Scrivere un libro significa condividere una parte di sé.
Credo accada a tante persone che amano scrivere. La lettura che segue la pubblicazione di una storia fa da cassa di risonanza a tutta una serie di riflessioni. Primo fra tutti è cercare di capire quanto l’autore assomigli al suo personaggio. Francesco è nato alto, magro con capelli rossi ricci e lentiggini, quindi, almeno fisicamente abbiamo poco in comune. Sui pensieri espressi, invece, ne potremo parlare a lungo.
Ho gradito molto la recensione di Laura Valera, scrittrice e counselor, che ha condiviso pubblicamente le impressioni della sua recente lettura. So già che sarà un piacere dialogare con lei alla Biblioteca di Cuveglio, in provincia di Varese, il 30 ottobre 2025.
Ecco quello che ha scritto sulla sua pagina facebook:
Un romanzo delicato, piacevole, che tra le righe e le frasi, assai spaziate, lascia scorrere una brezza leggera e fresca, come quella che si respira in certe sere estive, all’aperto, sulla sdraia, magari in montagna, dove di solito non ci sono zanzare né rumori o luci moleste, e alzando gli occhi al cielo la volta celeste lascia incantati, sospesi.

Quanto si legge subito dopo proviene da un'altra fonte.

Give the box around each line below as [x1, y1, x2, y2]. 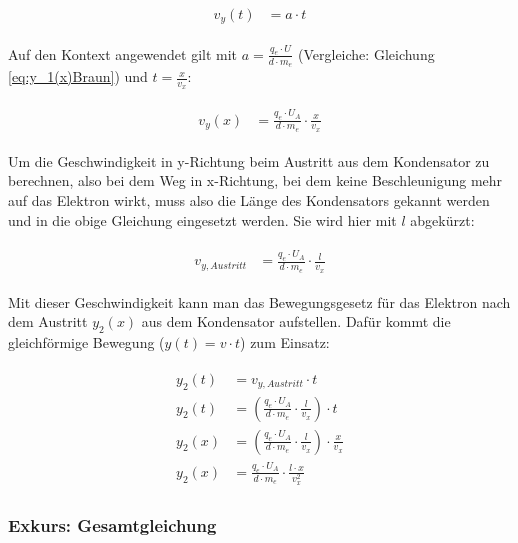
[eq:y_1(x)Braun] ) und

Daniele Oldani, classe 1964, conduttore radiofonico di Rete Uno della RSI radiotelevisione svizzera, dove tutte le mattine conduce il programma Albachiara, ha scritto il suo primo romanzo all’insegna di una simpatica ironia, delicata profondità e originalità di stile e linguaggio.
La trama semplice, lineare, snella, che sta tutta già dichiarata nel titolo, come il suo protagonista, Francesco: un giovane bancario svizzero, dai capelli rossi, che, per caso o per destino, incontra una insolita indovina che gli predice la sua prossima dipartita, intimandogli di stare a casa quel fatidico martedì.
Daniele Oldani accompagna il suo protagonista nell’intensa e tesa settimana di attesa, ce la racconta in prima persona e con lui il lettore entra in punta di piedi nella vita del giovane, con pensieri in fondo così umani e adulti che è facile riconoscere come propri. E intorno a lui ruotano i suoi amici più cari, affetti, colleghi, famigliari, con alcuni dei quali Francesco sceglie di condividere l’inquietudine che la profezia gli ha provocato. E se la paura di morire è in sostanza quella evocata, una grande voglia di vivere, e vivere bene, è invece ciò che più si respira nello scorrere delle pagine.
Un romanzo che cattura e scorre piacevolmente, ma tocca temi e domande per nulla leggeri, né superficiali, domande con la maiuscola, quelle importanti, che uomini e donne, da che sono al mondo, non hanno mai smesso di farsi: è già tutta deciso, segnato, il destino della nostra vita o ci sono margini di libero arbitrio? Possiamo noi, con le nostre scelte ed il nostro comportamento, incidere, modificare almeno un po’ la trama già scritta nel copione del nostro personaggio?
Un romanzo, questo, in cui la penna dell’autore non pare tanto mossa dall’intento di dare risposte, quanto piuttosto dall’aprire le menti e i cuori alle domande e a quel senso del “non so” e del mistero che talora uno sguardo al cielo stellato, una passeggiata in alta quota, o un bel giro in bicicletta sanno suscitare, passioni che qui Daniele Oldani descrive così bene che sospetto siano anche le sue: e il 30 ottobre avrò l’occasione di scoprirlo, dialogando con lui in Biblioteca a Cuveglio, dove sarà ospite per parlarci del suo romanzo.
Invito a partecipare, certa che sarà una conversazione frizzante, acuta e allegra e a lasciarsi tenere compagnia da Francesco, il protagonista, che parla tra le pagine del libro.